» Assignment: Beginning at the line that contains "Why does my garage door make grinding" and ending at the last line of the entries, write out each line exactly; include nothing outside that span.

Stored entries
◆ ◆ ◆ ◆ ◆

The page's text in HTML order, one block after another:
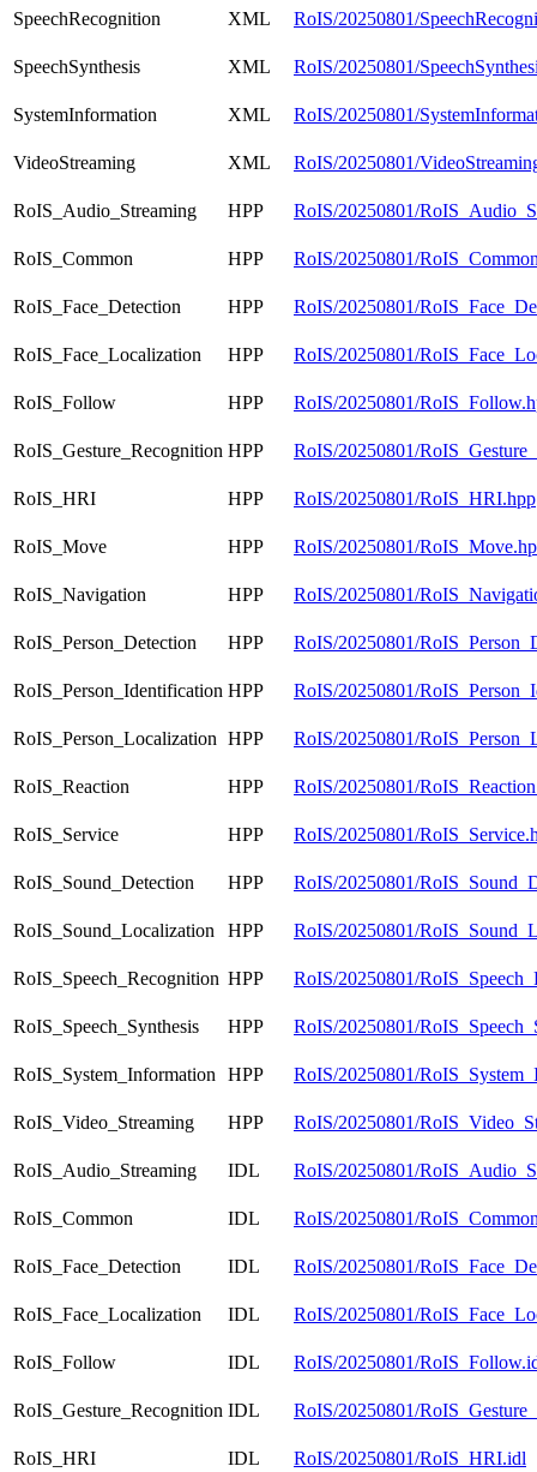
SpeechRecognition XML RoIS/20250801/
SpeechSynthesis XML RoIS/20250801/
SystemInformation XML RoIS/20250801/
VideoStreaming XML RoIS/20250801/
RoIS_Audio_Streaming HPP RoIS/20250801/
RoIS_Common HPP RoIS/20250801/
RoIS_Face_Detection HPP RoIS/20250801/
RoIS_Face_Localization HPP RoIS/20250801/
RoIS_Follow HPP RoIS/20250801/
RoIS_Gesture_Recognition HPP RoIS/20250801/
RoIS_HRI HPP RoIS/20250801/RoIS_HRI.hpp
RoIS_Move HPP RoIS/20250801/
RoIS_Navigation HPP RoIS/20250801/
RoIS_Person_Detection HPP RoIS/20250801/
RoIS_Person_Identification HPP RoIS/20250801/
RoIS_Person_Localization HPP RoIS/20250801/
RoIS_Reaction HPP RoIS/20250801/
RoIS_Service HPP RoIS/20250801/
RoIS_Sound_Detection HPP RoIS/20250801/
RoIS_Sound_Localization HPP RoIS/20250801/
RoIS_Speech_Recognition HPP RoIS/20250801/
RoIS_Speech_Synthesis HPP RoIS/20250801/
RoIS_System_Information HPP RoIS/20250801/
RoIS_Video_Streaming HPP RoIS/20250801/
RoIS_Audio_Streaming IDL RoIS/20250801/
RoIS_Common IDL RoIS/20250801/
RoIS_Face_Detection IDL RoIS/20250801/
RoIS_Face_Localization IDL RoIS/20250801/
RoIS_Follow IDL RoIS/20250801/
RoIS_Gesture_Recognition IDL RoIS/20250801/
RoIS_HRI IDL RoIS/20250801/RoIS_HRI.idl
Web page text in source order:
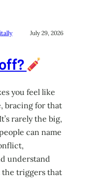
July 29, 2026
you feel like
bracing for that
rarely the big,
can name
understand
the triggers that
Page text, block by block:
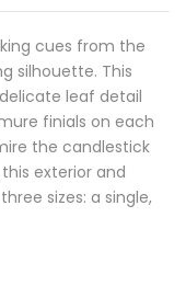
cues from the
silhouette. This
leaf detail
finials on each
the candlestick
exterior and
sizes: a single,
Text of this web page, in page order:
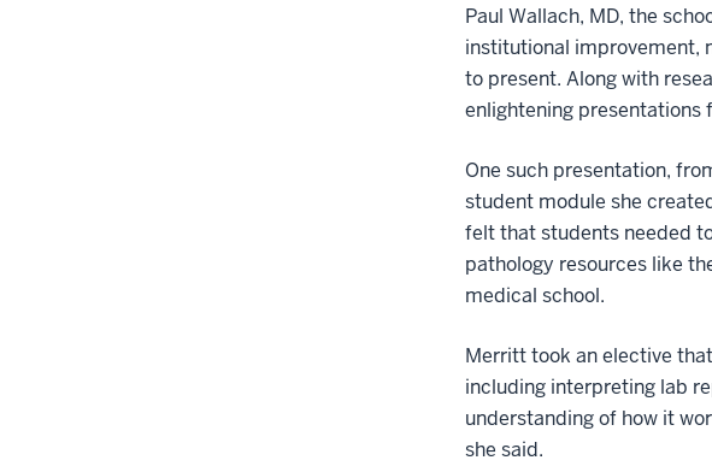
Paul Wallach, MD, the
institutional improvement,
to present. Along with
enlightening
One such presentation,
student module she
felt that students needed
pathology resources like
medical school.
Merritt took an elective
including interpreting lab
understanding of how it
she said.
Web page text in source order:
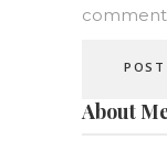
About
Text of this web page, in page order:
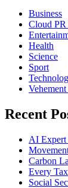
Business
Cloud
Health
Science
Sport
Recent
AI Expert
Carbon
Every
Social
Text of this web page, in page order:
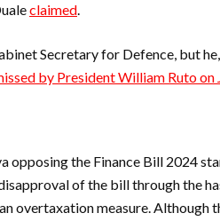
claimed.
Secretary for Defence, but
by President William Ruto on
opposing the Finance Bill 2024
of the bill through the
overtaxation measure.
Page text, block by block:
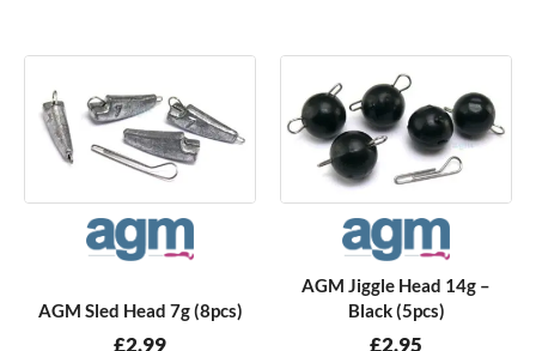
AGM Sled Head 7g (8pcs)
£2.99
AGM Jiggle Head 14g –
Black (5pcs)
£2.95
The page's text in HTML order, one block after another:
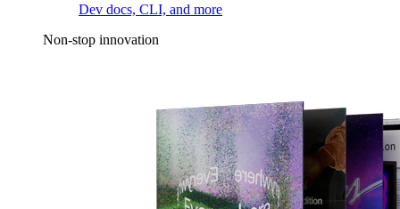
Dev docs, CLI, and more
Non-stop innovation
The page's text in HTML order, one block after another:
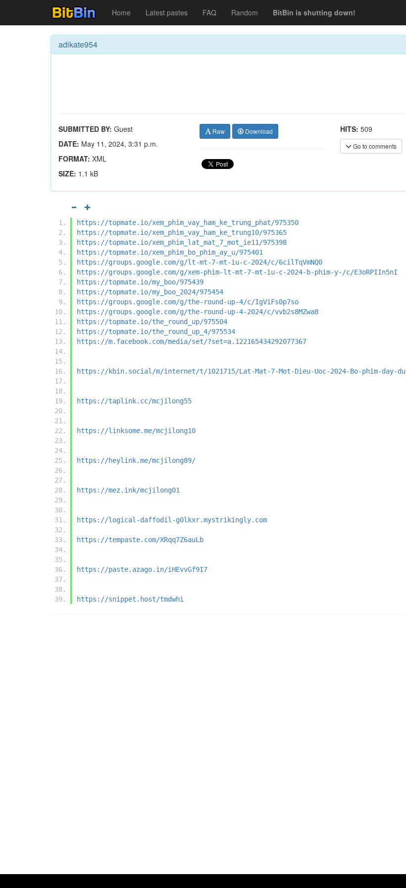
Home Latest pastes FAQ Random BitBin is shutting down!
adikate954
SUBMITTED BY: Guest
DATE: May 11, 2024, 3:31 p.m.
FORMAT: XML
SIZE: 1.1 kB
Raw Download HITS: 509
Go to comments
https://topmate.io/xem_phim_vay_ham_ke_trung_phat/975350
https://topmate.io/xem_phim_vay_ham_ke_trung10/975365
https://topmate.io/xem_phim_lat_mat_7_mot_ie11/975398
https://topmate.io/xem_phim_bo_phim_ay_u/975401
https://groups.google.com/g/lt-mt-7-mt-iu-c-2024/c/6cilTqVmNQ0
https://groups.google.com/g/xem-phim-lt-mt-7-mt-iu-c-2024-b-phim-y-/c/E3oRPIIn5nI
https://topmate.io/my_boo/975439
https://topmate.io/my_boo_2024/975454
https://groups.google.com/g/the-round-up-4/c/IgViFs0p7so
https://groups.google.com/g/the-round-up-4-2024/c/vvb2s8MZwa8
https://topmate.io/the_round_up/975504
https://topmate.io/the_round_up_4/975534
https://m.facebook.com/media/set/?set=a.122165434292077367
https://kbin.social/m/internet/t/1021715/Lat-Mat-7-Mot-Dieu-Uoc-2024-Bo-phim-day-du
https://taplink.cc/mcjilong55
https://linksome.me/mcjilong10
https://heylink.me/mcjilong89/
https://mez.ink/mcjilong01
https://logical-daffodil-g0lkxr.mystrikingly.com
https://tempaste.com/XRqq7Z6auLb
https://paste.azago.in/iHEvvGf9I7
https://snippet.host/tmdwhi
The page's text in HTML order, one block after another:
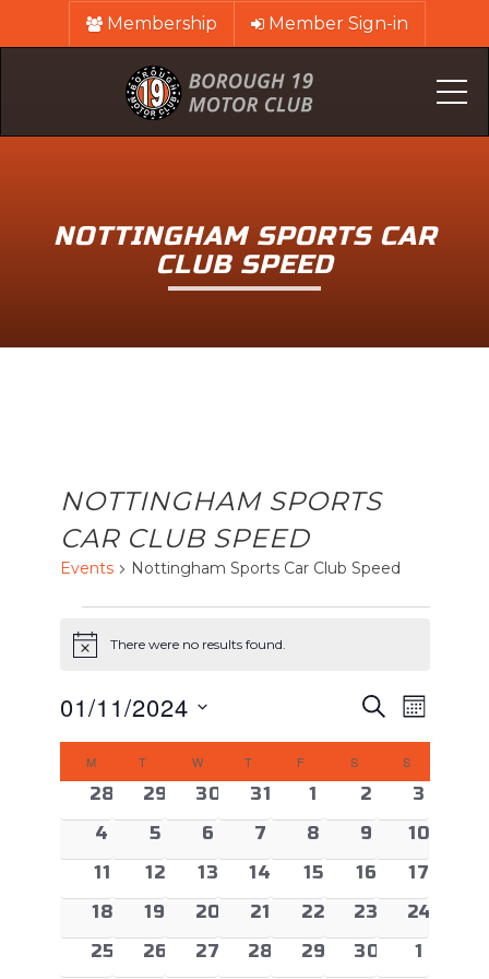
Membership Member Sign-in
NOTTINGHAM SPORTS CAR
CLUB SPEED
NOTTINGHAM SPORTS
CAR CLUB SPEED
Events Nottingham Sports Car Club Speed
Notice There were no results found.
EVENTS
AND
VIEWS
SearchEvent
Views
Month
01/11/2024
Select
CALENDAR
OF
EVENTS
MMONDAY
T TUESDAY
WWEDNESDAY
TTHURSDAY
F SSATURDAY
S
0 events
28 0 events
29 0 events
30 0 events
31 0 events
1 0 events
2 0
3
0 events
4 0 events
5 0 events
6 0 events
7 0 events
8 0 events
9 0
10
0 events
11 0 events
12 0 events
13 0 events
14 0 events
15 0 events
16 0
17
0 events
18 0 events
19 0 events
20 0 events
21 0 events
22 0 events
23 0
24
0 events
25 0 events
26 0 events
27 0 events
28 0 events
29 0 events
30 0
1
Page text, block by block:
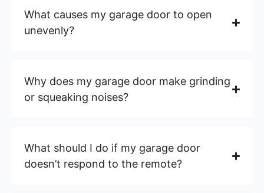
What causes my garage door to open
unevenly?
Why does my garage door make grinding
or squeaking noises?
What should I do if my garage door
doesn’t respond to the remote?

◆ ◆ ◆ ◆ ◆

» Answer to the exercise:
Why does my garage door make grinding
or squeaking noises?
What should I do if my garage door
doesn’t respond to the remote?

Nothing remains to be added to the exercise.